MBD1-dependent recruitment of SUV39h1 induces H3K9me3-mediated transcriptional silencing of Oprm1 in dorsal root ganglia after peripheral nerve injury.

The downregulation of mu-opioid receptor (MOR) expression in dorsal root ganglia (DRG) following peripheral nerve injury plays a pivotal role in neuropathic pain development and contributes to the reduced efficacy of morphine analgesia. The molecular mechanisms underlying this transcriptional silencing remain poorly understood. In this study, we demonstrate that peripheral nerve injury induces upregulation of methyl-CpG-binding domain protein 1 (MBD1) and histone lysine methyltransferase SUV39H1, leading to increased trimethylation of histone H3 at lysine 9 (H3K9me3) at the Oprm1 gene locus in injured DRG neurons.
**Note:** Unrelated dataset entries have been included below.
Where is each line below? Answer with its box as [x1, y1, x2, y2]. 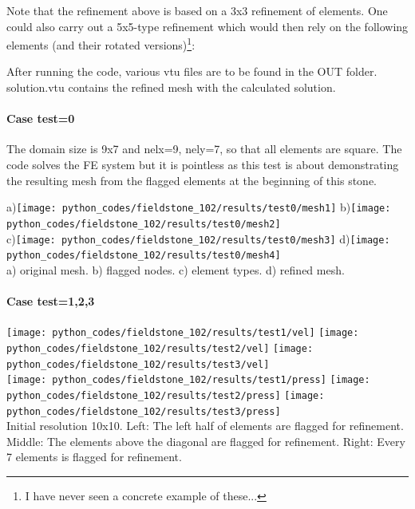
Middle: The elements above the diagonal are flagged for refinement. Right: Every [6, 432, 405, 449]
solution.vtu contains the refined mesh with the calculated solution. [6, 79, 336, 96]
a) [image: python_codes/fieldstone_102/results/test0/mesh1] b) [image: [6, 199, 391, 215]
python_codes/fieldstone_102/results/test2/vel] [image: [6, 342, 314, 354]
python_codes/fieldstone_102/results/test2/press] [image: [6, 389, 325, 401]
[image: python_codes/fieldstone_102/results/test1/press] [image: [6, 374, 370, 386]
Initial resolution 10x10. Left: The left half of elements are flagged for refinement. [6, 417, 404, 434]
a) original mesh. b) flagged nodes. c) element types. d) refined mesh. [6, 261, 345, 278]
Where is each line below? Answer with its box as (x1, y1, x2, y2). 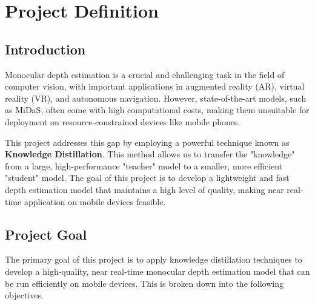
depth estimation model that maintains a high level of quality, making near (5, 183, 284, 195)
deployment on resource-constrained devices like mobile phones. (5, 115, 240, 128)
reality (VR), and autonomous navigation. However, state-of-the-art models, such (5, 91, 307, 104)
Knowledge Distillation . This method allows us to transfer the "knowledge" (5, 148, 295, 160)
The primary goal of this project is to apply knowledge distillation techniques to (5, 253, 302, 266)
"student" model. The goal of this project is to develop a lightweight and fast (5, 171, 290, 184)
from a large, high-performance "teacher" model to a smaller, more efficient (5, 159, 282, 172)
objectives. (5, 289, 44, 301)
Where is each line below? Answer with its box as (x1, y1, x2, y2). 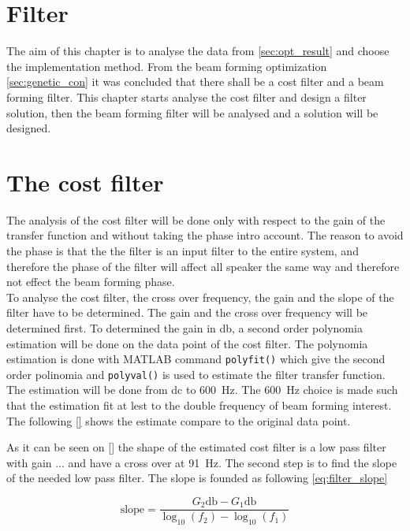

Genetic ablation of MBD1 reversed injury-induced MOR downregulation at both mRNA and protein levels, attenuated H3K9me3 enrichment at the Oprm1 promoter, and alleviated neuropathic pain behaviors, despite persistent SUV39H1 upregulation. Mechanistic studies revealed that nerve injury enhances the recruitment of SUV39H1 and H3K9me3 to the Oprm1 promoter, which is dependent on MBD1. Our findings establish a novel epigenetic mechanism wherein MBD1-mediated recruitment of SUV39H1 promotes H3K9me3-dependent transcriptional silencing of Oprm1 in DRG neurons following peripheral nerve injury.